### Exercise details
Below are records that should be duplicated exactly, with no image retained.

### Items from a dataset
☆ ☆ ☆
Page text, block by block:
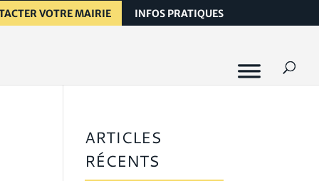
VOTRE MAIRIE INFOS PRATIQUES
ARTICLES
RÉCENTS
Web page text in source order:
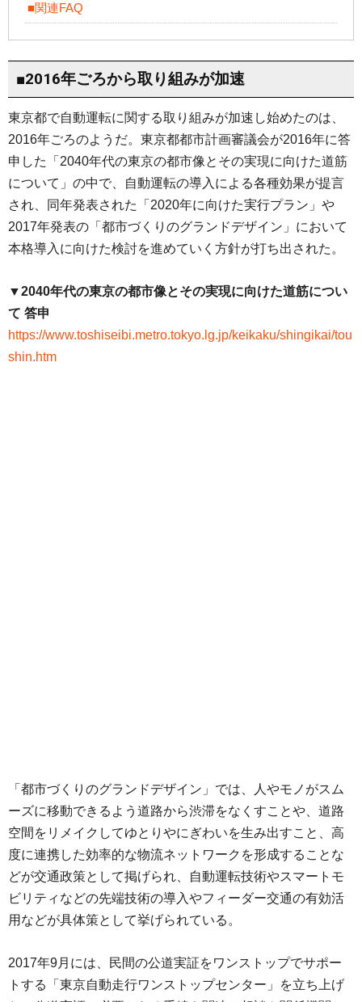
■関連FAQ
■2016年ごろから取り組みが加速
東京都で自動運転に関する取り組みが加速し始めたのは、
2016年ごろのようだ。東京都都市計画審議会が2016年に答
申した「2040年代の東京の都市像とその実現に向けた道筋
について」の中で、自動運転の導入による各種効果が提言
され、同年発表された「2020年に向けた実行プラン」や
2017年発表の「都市づくりのグランドデザイン」において
本格導入に向けた検討を進めていく方針が打ち出された。
▼2040年代の東京の都市像とその実現に向けた道筋につい
て 答申
https://www.toshiseibi.metro.tokyo.lg.jp/keikaku/shingikai/tou
shin.htm
「都市づくりのグランドデザイン」では、人やモノがスム
ーズに移動できるよう道路から渋滞をなくすことや、道路
空間をリメイクしてゆとりやにぎわいを生み出すこと、高
度に連携した効率的な物流ネットワークを形成することな
どが交通政策として掲げられ、自動運転技術やスマートモ
ビリティなどの先端技術の導入やフィーダー交通の有効活
用などが具体策として挙げられている。
2017年9月には、民間の公道実証をワンストップでサポー
トする「東京自動走行ワンストップセンター」を立ち上げ
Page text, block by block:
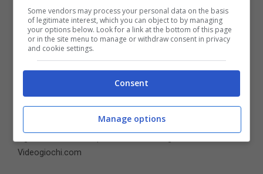
Scommettere una skin rara su un giocatore professionista
Videogiochi.com
Some vendors may process your personal data on the basis
of legitimate interest, which you can object to by managing
your options below. Look for a link at the bottom of this page
or in the site menu to manage or withdraw consent in privacy
and cookie settings.
Consent
Manage options
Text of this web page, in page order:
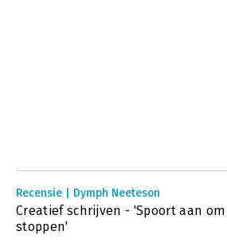
Recensie | Dymph Neeteson
Creatief schrijven - 'Spoort aan
stoppen'
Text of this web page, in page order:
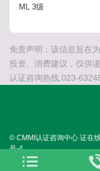
ML 3级
免责声明：该信息旨在
投资、消费建议，仅供
认证咨询热线:023-
© CMMI认证咨询中心 证在
号-4
SITEMAP:
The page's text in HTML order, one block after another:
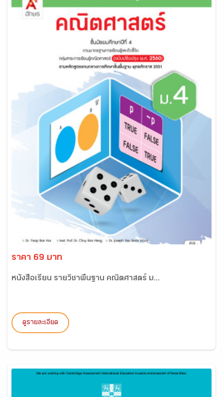
ราคา 69 บาท
หนังสือเรียน รายวิชาพื้นฐาน คณิตศาสตร์ ม...
ดูรายละเอียด
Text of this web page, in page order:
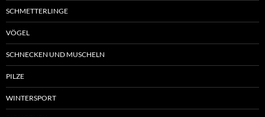
SCHMETTERLINGE
VÖGEL
SCHNECKEN UND MUSCHELN
PILZE
WINTERSPORT
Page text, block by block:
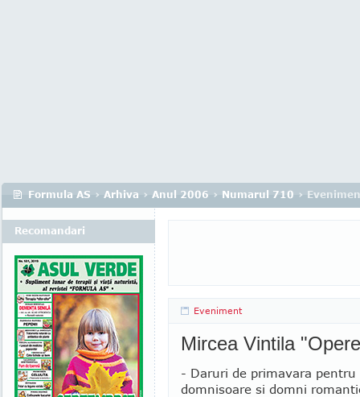
Formula AS › Arhiva › Anul 2006 › Numarul 710 ›
Eveniment
Mircea Vintila
- Daruri de primavara pentru
domnisoare si domni
Recomandari
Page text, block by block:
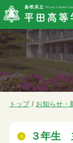
このページの本文へ
現
トップ/ お知らせ・
３年生
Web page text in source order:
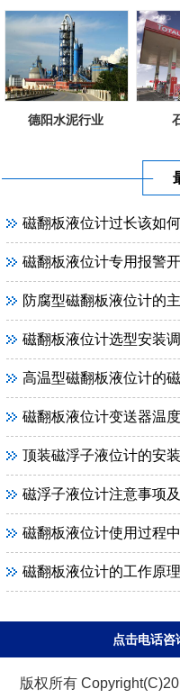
☆ ☆ ☆
### Answer below
Page text, block by block:
VOTRE MAIRIE INFOS PRATIQUES
ARTICLES
RÉCENTS
Web page text in source order:
■関連FAQ
■2016年ごろから取り組みが加速
東京都で自動運転に関する取り組みが加速し始めたのは、
2016年ごろのようだ。東京都都市計画審議会が2016年に答
申した「2040年代の東京の都市像とその実現に向けた道筋
について」の中で、自動運転の導入による各種効果が提言
され、同年発表された「2020年に向けた実行プラン」や
2017年発表の「都市づくりのグランドデザイン」において
本格導入に向けた検討を進めていく方針が打ち出された。
▼2040年代の東京の都市像とその実現に向けた道筋につい
て 答申
https://www.toshiseibi.metro.tokyo.lg.jp/keikaku/shingikai/tou
shin.htm
「都市づくりのグランドデザイン」では、人やモノがスム
ーズに移動できるよう道路から渋滞をなくすことや、道路
空間をリメイクしてゆとりやにぎわいを生み出すこと、高
度に連携した効率的な物流ネットワークを形成することな
どが交通政策として掲げられ、自動運転技術やスマートモ
ビリティなどの先端技術の導入やフィーダー交通の有効活
用などが具体策として挙げられている。
2017年9月には、民間の公道実証をワンストップでサポー
トする「東京自動走行ワンストップセンター」を立ち上げ
Page text, block by block:
Scommettere una skin rara su un giocatore professionista
Videogiochi.com
Some vendors may process your personal data on the basis
of legitimate interest, which you can object to by managing
your options below. Look for a link at the bottom of this page
or in the site menu to manage or withdraw consent in privacy
and cookie settings.
Consent
Manage options
Text of this web page, in page order:
Recensie | Dymph Neeteson
Creatief schrijven - 'Spoort aan
stoppen'
Text of this web page, in page order:
ML 3级
免责声明：该信息旨在
投资、消费建议，仅供
认证咨询热线:023-
© CMMI认证咨询中心 证在
号-4
SITEMAP:
The page's text in HTML order, one block after another:
ราคา 69 บาท
หนังสือเรียน รายวิชาพื้นฐาน คณิตศาสตร์ ม...
ดูรายละเอียด
Text of this web page, in page order:
SCHMETTERLINGE
VÖGEL
SCHNECKEN UND MUSCHELN
PILZE
WINTERSPORT
Page text, block by block:
Formula AS › Arhiva › Anul 2006 › Numarul 710 ›
Eveniment
Mircea Vintila
- Daruri de primavara pentru
domnisoare si domni
Recomandari
Page text, block by block:
このページの本文へ
現
トップ/ お知らせ・
３年生
Web page text in source order:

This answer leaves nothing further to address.